I usually do them by planing on the lathe but having seen that set think its time to get my wallet out. We can get cheaper imported sets over here but they don't go that small.

Jason


----------



## kvom (Dec 27, 2010)

For small models like this I believe 609 or 620 Loctite will hold just as well as either setscrew or key.


----------



## Metal Butcher (Dec 27, 2010)

Jasonb  said:
			
		

> I would also go with 1/16 on that size of shaft, It may be worth still having a set screw that bears on the key just incase your tapered key won't hold.
> 
> I usually do them by planing on the lathe but having seen that set think its time to get my wallet out. We can get cheaper imported sets over here but they don't go that small.
> 
> Jason



Hi Jason. I plan on using a set screw to hold the key, if I decide go with a keyed flywheel and shaft. I thought the set screw was an absolute necessity.

"Tapered key"? Newer saw one of those , and I don't think that I have any in my assorted box of keys. Guess that would eliminate the need for a set screw.

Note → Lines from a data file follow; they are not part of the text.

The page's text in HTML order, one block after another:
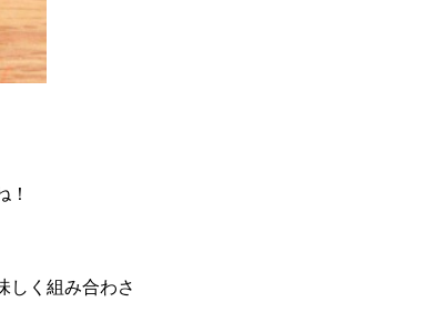
！
しく組み合わさ
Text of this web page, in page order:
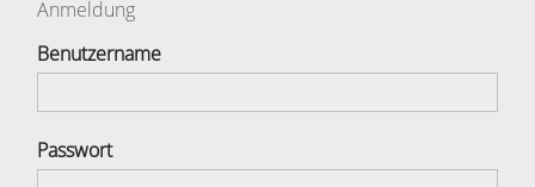
Anmeldung
Benutzername
Passwort
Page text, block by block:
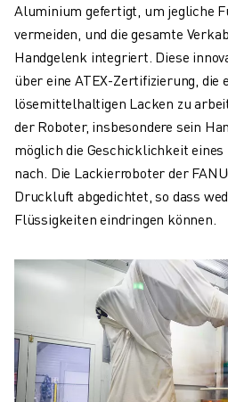
Aluminium gefertigt, um jegliche
vermeiden, und die gesamte
Handgelenk integriert. Diese
über eine ATEX-Zertifizierung,
lösemittelhaltigen Lacken zu
der Roboter, insbesondere sein
möglich die Geschicklichkeit
nach. Die Lackierroboter der
Druckluft abgedichtet, so dass
Flüssigkeiten eindringen können.
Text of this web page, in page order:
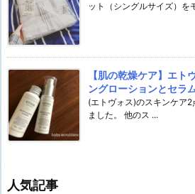
ット（シングルサイズ）を
【肌の乾燥ケア】エト
ングローションとセラ
(エトヴォス)のスキンケア
ました。 他のス ...
人気記事
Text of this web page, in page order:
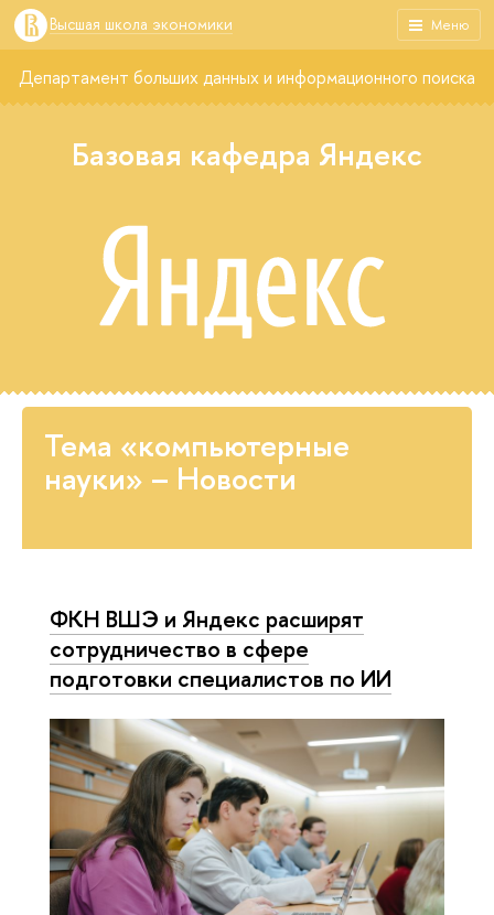
Меню
Высшая школа экономики
Департамент больших данных и информационного поиска
Базовая кафедра Яндекс
Тема «компьютерные
науки» – Новости
ФКН ВШЭ и Яндекс расширят
сотрудничество в сфере
подготовки специалистов по ИИ
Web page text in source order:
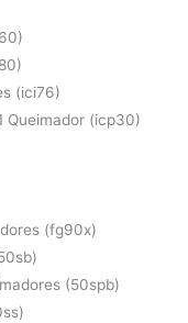
(ici76)
Queimador (icp30)
(fg90x)
(50spb)
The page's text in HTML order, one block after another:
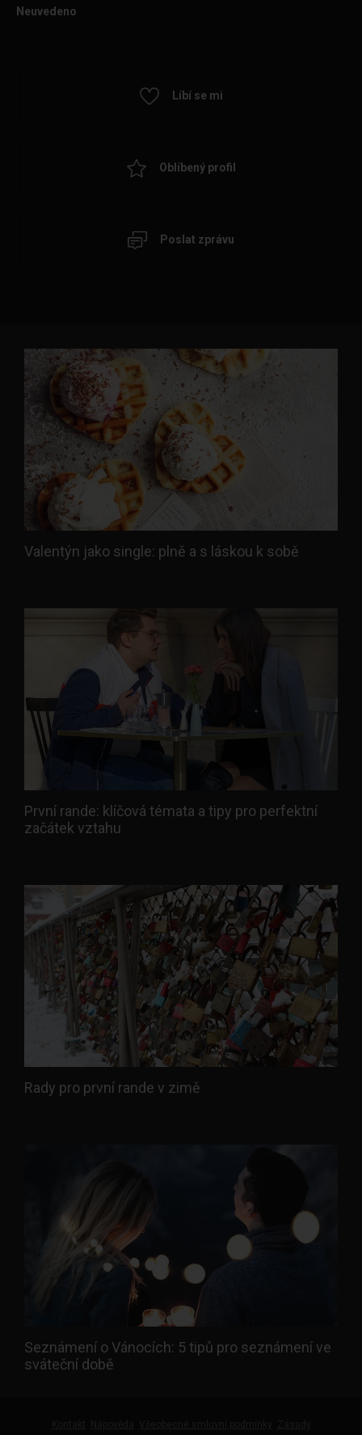
Neuvedeno
Líbí se mi
Oblíbený profil
Poslat zprávu
Valentýn jako single: plně a s láskou k sobě
První rande: klíčová témata a tipy pro perfektní
začátek vztahu
Rady pro první rande v zimě
Seznámení o Vánocích: 5 tipů pro seznámení ve
sváteční době
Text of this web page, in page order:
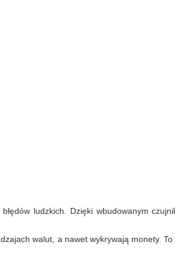
ludzkich. Dzięki wbudowanym
walut, a nawet wykrywają monety.
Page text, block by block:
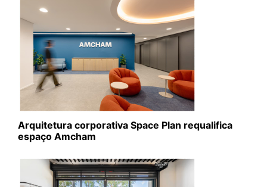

I'll have to look into those. Would making minor positioning adjustments or taking the flywheels off be a bit tricky.

-MB


----------



## Jasonb (Dec 27, 2010)

Commonly known as a gib key here, they have a "L" shaped end which allows a wedge to be used to extract them or on larger sizes a jacking screw or the thread can be used to take a slide hammer. My traction engine has this type of key, the taper is very slight and holds well.

Jason

EDIT some details of tapered keys here they are covered by a British Standard


----------



## MachineTom (Dec 27, 2010)

Another way to fix the flywheel to the shaft is with a tapered pin. They come from 6/0 which has a large end dia of .078", a pilot hole and a pin reamer and the job is quick and can be removed when needed.


----------



## Metal Butcher (Dec 27, 2010)

I'm on a hunt for key stock since my assortment box doesn't have anything under a 1/4".

So far the smallest gib keys (tapered) that I found is 3/16".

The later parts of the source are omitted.